The equations derived can be used to obtain insight into how aspects of the vertical structure affect the parameters obtained by remote sensing. When applying this model to the vertical structure cases investigated by [14] and [16], we are able to explain their results without numerical calculations. We found that only in the optically homogeneous case can the backscattering and absorption be separated, so that only in that case can the remote sensing parameters be related to vertically averaged parameters.

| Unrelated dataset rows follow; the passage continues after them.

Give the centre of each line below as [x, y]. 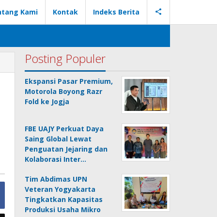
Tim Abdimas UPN [56, 179]
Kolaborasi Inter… [56, 159]
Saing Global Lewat [58, 139]
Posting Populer [65, 58]
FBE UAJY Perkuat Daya [64, 129]
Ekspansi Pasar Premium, [69, 81]
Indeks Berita [116, 12]
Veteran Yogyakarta [60, 189]
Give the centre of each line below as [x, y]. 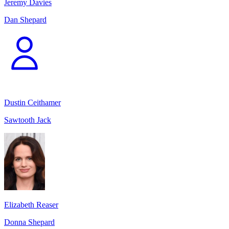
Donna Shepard [29, 222]
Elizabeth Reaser [31, 204]
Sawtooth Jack [28, 120]
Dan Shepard [25, 19]
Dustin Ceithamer [32, 102]
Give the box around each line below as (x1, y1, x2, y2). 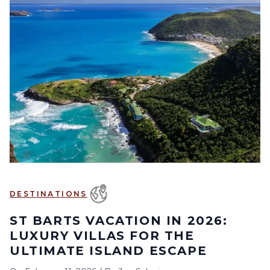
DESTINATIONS (10, 189, 87, 198)
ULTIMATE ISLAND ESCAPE (10, 243, 207, 258)
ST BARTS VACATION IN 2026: (10, 213, 228, 228)
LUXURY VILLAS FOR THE (10, 228, 195, 243)
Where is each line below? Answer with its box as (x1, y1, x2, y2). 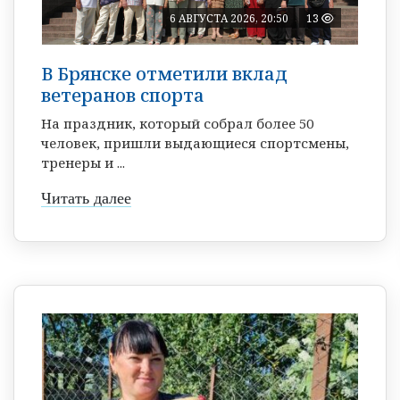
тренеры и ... (41, 153, 125, 171)
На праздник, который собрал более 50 (41, 113, 313, 132)
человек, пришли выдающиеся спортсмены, (41, 133, 349, 152)
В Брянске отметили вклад (41, 61, 287, 86)
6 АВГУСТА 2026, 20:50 (170, 10, 288, 26)
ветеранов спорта (41, 82, 204, 107)
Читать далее (41, 188, 131, 207)
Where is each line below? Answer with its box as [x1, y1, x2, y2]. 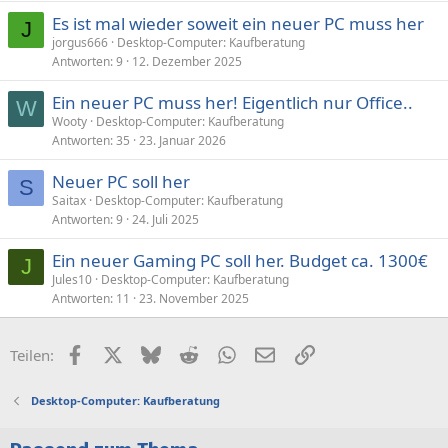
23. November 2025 [139, 290, 249, 307]
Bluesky [159, 343, 214, 363]
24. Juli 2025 [132, 211, 199, 228]
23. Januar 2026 [139, 132, 226, 149]
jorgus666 [52, 34, 108, 51]
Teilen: [10, 345, 54, 365]
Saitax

Often it is some weighted average of the vertical chlorophyll distribution that is compared to that inferred from remote sensing reflectance. The analysis presented here suggests that, in order to determine the value of in situ absorption, backscattering, or chlorophyll to be compared with that based on remote sensing reflectance, the vertical distribution of R or R_rs are needed. When band ratios are used to determine pigment concentrations, there is the further complication of the vertical structure of optical properties possibly not being the same at different wavelengths. The implication is that the simple vertical averaging rule derived here would not apply to vertical pigment averages if that is the case. Thus case 2 waters deserve special attention as in that case CDOM, sediments, and phytoplankton are likely to have very different vertical structures, making the comparison between derived and measured parameters uncertain. In such cases carrying out calculations with modeled vertical structures as in [14] and [16] is the way to gain insight into the errors.

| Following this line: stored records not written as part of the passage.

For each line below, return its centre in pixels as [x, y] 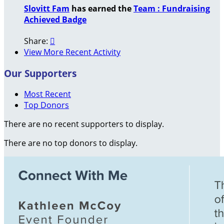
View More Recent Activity [72, 52]
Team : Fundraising [172, 8]
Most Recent [47, 94]
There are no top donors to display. [71, 143]
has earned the [101, 8]
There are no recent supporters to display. [84, 124]
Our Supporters [40, 73]
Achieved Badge [55, 19]
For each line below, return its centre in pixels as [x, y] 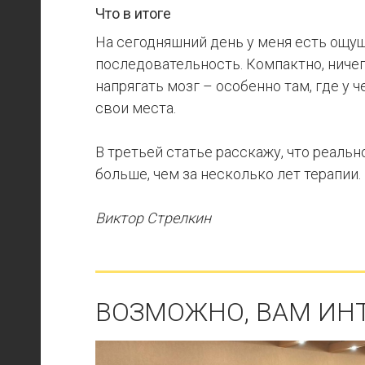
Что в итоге [133, 13]
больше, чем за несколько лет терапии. [228, 174]
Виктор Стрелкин [153, 218]
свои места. [136, 108]
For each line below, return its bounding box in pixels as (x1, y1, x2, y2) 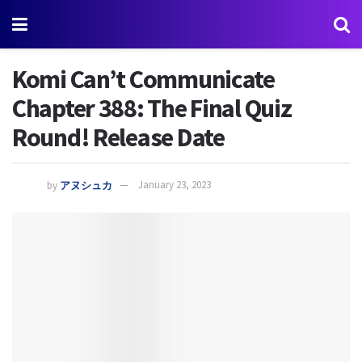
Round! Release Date (12, 121, 225, 154)
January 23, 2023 (138, 178, 211, 192)
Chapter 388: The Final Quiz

We have found that, based on the two-flow approach (including its approximations) there always is a homogeneous ocean with a remote sensing reflectance that is the same as that of the stratified ocean. This conclusion is based on Eq. (9). With the simplifying assumption that f is constant we can then state that the vertical average of b_b/a that applies to the reflectance is also the derivative of the round trip attenuation. Thus, the homogeneous ocean with the same reflectance as the inhomogeneous one has a b_b/a that is equal to the <b_b/a> of the inhomogeneous ocean. We cannot say in general however, that therefore the b_b and a values of the homogeneous ocean are equal to the <b_b> and <a> values of the inhomogeneous ocean. We thus found here that there always is a meaningful vertical average of the backscattering to absorption ratio. The separation of these two components will in general not be possible however, without inducing errors. Only in special cases can the remotely sensed reflectance be expressed as being proportional to the ratio of some average <b_b> and an average <a>. Yet almost all algorithms (for example [3,4,5,6,7,8,9,10,11,12]) assume that such a separation of <b_b> and <a> is possible. Such average values determined from remote sensing may be far from reality in the presence of vertical structure such as is often found in coastal waters. This explains the difficulty numerical studies such as [14] and [16] have in relating vertically weighted values with remotely sensed parameters, so that a consistent rule relating remotely sensed parameters to in situ parameters could not be deduced from such numerical studies. The present study provides such a relationship in Eqs. (9), (11), and (12).

A disturbing conclusion is that when measuring a depth dependent [chl] distribution in-situ, there is not a general expression for depth weighting that one could use to compare with the satellite [chl] estimate. If a direct link between depth dependent [chl] and depth dependent b_b/a could be found, then the equations derived in this paper could be used to find the relationship between the satellite [chl] estimate and the depth dependent [chl] distribution.